Artikel 3: Specifieke bepalingen betreffende onderaanneming
1. Onderaannemer verstrekt voorafgaand aan of bij het sluiten van de overeenkomst:
a. een kopie van een recent uittreksel uit het handelsregister van de Kamer van Koophandel van de onderneming;
b. zijn btw-identificatienummer en (indien van toepassing) loonheffingennummer;
c. een recente ‘Verklaring betalingsgedrag keten- en inlenersaansprakelijkheid’ (niet ouder dan één maand);
2. Onderaannemer is gehouden zijn wettelijke verplichtingen tot afdracht loonbelasting en sociale premies, voor zover direct en indirect verband houdend met het aan hem opgedragen werk, na te komen.
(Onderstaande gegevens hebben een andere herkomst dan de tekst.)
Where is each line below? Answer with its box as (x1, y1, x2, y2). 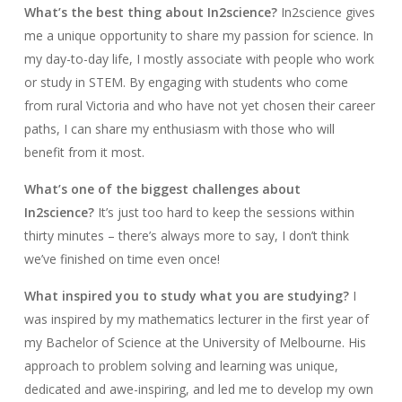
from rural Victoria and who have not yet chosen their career (23, 97, 375, 115)
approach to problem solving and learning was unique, (23, 357, 338, 375)
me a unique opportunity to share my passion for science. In (23, 27, 373, 45)
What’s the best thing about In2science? (23, 4, 281, 22)
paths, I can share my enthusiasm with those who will (23, 120, 335, 138)
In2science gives (280, 4, 375, 22)
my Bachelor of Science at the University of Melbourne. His (23, 334, 366, 352)
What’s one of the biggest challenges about (23, 180, 301, 198)

3. Voor aanvang van de werkzaamheden verstrekt onderaannemer een overzicht van de werknemers die op het werk worden ingezet met vermelding van hun volledige namen, geboortedatum en nationaliteit. Van arbeidskrachten van buiten de Europese Economische Ruimte (EER) dient ook een kopie van het geldige identiteitsbewijs en een kopie van de geldige verblijfs- en tewerkstellingsvergunning te zijn bijgevoegd.
4. In de overeenkomst is vermeld of onderaannemer een mandagenregister bijhoudt. Een mandagenregister dient volledig te worden ingevuld en bevat tenminste de volgende gegevens:
a. NAW-gegevens onderaannemer;
b. NAW-gegevens aannemer;
c. datum;
d. project-/werknummer;
e. nummer/kenmerk van de overeenkomst van onderaanneming;
f. projectnaam en plaats;
g. volledige namen en voorletters van de werknemer van de onderaannemer;
h. weeknummer;
i. aantal gewerkte uren per werknemer inclusief begin- en eindtijd.
5. Het mandagenregister dient te worden ondertekend door onderaannemer, waarmee deze tevens verklaart dat:
a. de werknemers op voorgeschreven wijze in de administratie van de onderaannemer worden verwerkt;
b. de werkelijk betaalde lonen van de werknemers in overeenstemming zijn met de vereisten op grond van de Wet Minimumloon (WML) en de van toepassing zijnde cao;
c. voor deze werknemers de wettelijk verschuldigde premies en belastingen worden afgedragen alsmede (voor zover van toepassing) de premies vanuit de van toepassing zijnde cao;
d. door onderaannemer geen andere werknemers of door hem ingeleende werknemers op dit project worden ingezet, tenzij vooraf schriftelijke toestemming van aannemer is verkregen.
6. Een mandagenregister dient wekelijks ter goedkeuring aan aannemer te worden voorgelegd. Aannemer is te allen tijde bevoegd om de juistheid van het mandagenregister te controleren.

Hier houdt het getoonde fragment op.